PROMPT →
Please copy the last part of the entries exactly: the line that has "You can choose the" and every line up to and including the end, nothing more.

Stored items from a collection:
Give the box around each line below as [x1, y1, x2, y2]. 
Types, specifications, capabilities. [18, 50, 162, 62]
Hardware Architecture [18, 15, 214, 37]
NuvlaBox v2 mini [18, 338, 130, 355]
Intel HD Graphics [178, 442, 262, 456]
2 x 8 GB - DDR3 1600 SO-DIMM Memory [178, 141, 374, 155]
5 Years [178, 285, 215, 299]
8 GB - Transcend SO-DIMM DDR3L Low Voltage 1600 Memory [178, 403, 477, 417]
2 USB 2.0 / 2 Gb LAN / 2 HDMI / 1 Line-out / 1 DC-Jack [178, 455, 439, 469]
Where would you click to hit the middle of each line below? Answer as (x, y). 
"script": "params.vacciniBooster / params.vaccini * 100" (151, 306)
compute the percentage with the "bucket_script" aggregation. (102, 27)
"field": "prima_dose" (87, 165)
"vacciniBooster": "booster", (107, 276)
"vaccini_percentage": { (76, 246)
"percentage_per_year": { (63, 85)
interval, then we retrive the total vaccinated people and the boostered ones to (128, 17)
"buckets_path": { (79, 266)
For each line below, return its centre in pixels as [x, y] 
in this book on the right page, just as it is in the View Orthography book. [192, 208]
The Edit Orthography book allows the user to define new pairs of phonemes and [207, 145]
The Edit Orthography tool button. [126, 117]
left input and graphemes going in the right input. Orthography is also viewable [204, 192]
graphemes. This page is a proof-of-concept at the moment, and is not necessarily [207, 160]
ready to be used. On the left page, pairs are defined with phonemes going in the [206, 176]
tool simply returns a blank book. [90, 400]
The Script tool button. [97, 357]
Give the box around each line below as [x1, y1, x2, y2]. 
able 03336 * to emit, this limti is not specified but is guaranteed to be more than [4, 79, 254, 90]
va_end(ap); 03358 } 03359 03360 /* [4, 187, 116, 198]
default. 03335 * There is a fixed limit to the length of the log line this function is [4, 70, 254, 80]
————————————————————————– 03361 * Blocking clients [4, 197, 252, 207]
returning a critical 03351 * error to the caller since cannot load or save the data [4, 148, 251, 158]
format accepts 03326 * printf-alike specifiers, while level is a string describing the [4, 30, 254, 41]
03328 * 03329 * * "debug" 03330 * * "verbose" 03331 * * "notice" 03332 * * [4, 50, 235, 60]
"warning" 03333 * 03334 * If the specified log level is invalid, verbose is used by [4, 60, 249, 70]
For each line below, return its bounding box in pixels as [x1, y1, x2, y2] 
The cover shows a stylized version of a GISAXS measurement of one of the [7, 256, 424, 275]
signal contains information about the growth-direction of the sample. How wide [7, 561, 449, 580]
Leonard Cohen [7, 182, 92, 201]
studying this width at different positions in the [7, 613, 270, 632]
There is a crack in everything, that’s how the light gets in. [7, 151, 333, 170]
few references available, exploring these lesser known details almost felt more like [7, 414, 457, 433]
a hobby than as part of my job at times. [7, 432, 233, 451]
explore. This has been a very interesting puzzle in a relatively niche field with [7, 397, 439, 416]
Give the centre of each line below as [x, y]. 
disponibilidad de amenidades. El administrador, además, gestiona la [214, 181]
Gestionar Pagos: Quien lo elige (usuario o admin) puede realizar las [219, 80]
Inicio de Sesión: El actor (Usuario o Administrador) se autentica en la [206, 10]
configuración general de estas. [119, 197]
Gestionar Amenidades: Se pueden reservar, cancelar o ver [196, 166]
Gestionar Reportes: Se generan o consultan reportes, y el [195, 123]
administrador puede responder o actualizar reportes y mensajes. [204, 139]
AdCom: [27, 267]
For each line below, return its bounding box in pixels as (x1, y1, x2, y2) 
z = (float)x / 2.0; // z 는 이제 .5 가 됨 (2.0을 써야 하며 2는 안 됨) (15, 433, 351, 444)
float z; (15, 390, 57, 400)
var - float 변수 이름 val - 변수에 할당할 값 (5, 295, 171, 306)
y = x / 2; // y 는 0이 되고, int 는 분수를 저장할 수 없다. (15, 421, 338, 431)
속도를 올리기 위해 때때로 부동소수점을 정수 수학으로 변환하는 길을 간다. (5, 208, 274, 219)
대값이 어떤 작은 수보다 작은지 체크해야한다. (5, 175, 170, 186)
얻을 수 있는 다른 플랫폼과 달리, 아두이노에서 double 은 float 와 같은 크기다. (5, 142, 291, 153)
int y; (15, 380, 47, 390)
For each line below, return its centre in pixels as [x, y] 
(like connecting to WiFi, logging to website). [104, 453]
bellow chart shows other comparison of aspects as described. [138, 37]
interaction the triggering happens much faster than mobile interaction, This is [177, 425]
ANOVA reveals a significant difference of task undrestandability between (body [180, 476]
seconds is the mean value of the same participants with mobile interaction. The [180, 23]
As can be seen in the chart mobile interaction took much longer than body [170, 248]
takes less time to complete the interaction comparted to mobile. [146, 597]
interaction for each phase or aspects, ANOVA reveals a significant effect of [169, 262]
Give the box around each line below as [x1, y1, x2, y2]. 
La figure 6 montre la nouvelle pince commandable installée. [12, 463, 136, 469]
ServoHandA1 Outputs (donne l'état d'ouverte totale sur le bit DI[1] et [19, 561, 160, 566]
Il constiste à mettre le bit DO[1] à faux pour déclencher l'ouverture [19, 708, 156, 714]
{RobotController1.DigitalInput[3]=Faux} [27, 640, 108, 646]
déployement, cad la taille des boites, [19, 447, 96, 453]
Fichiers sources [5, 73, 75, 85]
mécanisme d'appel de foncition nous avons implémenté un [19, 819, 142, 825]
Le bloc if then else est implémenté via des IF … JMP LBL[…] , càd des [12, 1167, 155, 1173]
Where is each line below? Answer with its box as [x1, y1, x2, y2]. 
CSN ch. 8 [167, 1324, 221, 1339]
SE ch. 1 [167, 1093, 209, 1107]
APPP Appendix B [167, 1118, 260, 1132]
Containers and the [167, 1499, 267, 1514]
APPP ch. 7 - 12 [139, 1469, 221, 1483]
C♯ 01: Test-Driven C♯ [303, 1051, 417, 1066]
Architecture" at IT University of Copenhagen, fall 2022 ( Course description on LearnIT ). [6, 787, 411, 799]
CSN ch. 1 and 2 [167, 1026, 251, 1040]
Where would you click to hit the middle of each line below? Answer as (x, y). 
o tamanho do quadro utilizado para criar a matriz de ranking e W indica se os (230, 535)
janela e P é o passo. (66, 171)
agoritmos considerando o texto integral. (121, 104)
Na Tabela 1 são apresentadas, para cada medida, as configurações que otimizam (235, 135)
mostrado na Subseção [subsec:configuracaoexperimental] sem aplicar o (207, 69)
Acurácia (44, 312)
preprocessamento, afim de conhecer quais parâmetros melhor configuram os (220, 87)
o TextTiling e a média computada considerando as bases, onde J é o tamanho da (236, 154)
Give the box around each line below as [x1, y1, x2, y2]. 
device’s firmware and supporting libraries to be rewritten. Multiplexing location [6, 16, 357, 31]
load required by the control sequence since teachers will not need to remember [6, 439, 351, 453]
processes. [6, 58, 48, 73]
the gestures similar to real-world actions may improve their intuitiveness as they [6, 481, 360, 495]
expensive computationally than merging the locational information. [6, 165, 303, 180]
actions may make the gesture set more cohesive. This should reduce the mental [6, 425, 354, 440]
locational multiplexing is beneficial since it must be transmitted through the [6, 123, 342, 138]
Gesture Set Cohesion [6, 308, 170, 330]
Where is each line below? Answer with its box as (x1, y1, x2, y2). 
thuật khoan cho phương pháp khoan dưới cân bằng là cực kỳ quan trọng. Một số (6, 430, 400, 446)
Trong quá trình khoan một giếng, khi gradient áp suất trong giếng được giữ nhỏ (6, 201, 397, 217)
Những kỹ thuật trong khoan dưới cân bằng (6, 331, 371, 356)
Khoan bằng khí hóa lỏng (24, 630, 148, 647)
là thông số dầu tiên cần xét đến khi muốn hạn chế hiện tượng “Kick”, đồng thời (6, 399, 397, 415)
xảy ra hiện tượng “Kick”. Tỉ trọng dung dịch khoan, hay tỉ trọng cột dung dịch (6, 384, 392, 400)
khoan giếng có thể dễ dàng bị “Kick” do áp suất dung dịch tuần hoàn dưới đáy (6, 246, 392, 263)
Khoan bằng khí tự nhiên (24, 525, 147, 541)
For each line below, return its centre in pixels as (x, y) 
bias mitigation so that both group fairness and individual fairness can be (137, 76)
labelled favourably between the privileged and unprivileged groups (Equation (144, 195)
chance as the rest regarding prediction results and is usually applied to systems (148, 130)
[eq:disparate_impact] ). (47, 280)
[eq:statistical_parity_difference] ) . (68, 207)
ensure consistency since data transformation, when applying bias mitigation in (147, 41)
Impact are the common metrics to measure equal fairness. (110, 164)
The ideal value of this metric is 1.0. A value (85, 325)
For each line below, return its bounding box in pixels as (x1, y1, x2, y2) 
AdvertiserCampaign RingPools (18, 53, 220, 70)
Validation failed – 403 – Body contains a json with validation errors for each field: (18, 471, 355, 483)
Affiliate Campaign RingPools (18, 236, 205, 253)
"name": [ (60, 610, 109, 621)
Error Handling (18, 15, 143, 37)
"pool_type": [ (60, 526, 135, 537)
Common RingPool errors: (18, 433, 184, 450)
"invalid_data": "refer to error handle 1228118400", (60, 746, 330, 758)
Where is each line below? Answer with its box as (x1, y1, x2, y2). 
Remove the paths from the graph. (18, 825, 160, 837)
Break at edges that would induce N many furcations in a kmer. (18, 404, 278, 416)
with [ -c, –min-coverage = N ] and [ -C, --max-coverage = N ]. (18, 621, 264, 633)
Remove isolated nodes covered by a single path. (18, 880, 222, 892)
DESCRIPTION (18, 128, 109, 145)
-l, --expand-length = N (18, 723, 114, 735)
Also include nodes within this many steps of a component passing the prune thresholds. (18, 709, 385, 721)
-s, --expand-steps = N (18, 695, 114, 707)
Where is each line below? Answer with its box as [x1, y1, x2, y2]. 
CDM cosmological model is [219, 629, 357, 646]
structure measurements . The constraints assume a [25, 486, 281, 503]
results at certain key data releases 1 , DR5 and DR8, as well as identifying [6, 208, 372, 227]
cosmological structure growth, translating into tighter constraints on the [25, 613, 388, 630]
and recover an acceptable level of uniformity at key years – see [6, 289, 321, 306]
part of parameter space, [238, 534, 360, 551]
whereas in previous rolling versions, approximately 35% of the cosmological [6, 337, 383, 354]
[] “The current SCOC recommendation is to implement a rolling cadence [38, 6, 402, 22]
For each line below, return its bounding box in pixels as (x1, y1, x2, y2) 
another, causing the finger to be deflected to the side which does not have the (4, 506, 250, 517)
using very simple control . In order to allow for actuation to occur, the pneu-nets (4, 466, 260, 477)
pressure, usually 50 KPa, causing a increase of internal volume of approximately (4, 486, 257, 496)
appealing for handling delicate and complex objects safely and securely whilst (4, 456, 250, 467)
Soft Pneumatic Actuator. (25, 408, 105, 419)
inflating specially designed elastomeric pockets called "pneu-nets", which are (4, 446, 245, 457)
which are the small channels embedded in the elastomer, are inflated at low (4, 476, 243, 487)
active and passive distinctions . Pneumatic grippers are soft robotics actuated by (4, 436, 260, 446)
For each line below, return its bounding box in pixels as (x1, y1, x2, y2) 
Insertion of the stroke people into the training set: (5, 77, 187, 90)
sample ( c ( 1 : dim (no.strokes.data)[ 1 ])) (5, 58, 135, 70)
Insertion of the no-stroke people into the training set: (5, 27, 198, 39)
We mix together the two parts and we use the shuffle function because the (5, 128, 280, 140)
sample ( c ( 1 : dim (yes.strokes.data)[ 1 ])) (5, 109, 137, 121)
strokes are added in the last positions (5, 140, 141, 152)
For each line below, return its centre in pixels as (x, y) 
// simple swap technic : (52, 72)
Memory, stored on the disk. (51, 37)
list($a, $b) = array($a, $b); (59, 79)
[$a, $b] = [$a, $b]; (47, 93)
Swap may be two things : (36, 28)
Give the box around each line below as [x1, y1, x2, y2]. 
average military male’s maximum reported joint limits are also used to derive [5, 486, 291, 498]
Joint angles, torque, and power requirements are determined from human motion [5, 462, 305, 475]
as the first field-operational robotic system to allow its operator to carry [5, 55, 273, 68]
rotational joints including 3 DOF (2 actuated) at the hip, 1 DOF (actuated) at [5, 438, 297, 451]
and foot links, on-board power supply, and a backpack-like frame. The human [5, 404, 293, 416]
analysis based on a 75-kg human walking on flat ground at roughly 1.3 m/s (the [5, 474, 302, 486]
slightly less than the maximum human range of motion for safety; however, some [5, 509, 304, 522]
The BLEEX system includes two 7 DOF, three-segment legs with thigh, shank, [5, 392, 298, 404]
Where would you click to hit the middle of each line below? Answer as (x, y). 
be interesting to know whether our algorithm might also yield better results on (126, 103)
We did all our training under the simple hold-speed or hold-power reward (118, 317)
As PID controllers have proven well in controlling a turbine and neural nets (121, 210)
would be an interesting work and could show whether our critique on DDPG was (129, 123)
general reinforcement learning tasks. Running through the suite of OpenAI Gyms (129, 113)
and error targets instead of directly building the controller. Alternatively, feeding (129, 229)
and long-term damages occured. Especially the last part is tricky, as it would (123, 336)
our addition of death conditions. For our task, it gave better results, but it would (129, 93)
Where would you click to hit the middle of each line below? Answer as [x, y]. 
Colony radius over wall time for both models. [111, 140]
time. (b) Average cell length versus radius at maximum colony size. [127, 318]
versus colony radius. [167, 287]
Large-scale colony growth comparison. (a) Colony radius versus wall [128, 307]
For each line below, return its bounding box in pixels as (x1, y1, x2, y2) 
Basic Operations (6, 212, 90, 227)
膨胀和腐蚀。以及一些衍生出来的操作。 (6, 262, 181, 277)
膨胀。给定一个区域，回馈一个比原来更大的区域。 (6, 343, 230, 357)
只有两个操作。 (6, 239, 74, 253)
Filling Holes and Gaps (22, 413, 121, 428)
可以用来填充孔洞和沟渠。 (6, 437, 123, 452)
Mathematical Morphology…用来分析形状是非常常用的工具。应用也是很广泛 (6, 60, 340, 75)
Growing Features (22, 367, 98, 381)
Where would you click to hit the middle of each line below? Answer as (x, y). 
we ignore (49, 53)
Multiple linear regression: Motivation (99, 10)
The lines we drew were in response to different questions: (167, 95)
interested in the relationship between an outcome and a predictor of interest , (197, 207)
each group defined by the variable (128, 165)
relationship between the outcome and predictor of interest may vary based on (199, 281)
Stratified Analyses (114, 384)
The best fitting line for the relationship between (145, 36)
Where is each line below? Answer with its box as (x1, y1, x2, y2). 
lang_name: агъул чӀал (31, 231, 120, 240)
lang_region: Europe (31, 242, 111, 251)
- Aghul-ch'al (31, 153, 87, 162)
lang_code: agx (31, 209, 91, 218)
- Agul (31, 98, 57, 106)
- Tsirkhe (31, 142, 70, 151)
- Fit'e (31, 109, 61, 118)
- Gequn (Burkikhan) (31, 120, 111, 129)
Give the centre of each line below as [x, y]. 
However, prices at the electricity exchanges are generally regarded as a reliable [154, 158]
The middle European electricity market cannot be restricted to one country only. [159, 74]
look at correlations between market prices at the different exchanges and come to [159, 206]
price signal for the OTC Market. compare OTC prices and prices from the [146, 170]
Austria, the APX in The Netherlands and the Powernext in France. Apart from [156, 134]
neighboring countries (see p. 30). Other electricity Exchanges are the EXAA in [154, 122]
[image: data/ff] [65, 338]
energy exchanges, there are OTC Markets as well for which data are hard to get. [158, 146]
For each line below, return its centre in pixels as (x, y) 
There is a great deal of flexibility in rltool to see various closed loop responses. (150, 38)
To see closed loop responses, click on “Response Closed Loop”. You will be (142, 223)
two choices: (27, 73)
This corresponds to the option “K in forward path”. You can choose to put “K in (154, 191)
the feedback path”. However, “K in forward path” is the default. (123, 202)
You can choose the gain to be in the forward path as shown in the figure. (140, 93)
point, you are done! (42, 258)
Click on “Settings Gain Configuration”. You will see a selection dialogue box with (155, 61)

THE COMPLETED TASK →
You can choose the gain to be in the forward path as shown in the figure. (140, 93)
point, you are done! (42, 258)
Click on “Settings Gain Configuration”. You will see a selection dialogue box with (155, 61)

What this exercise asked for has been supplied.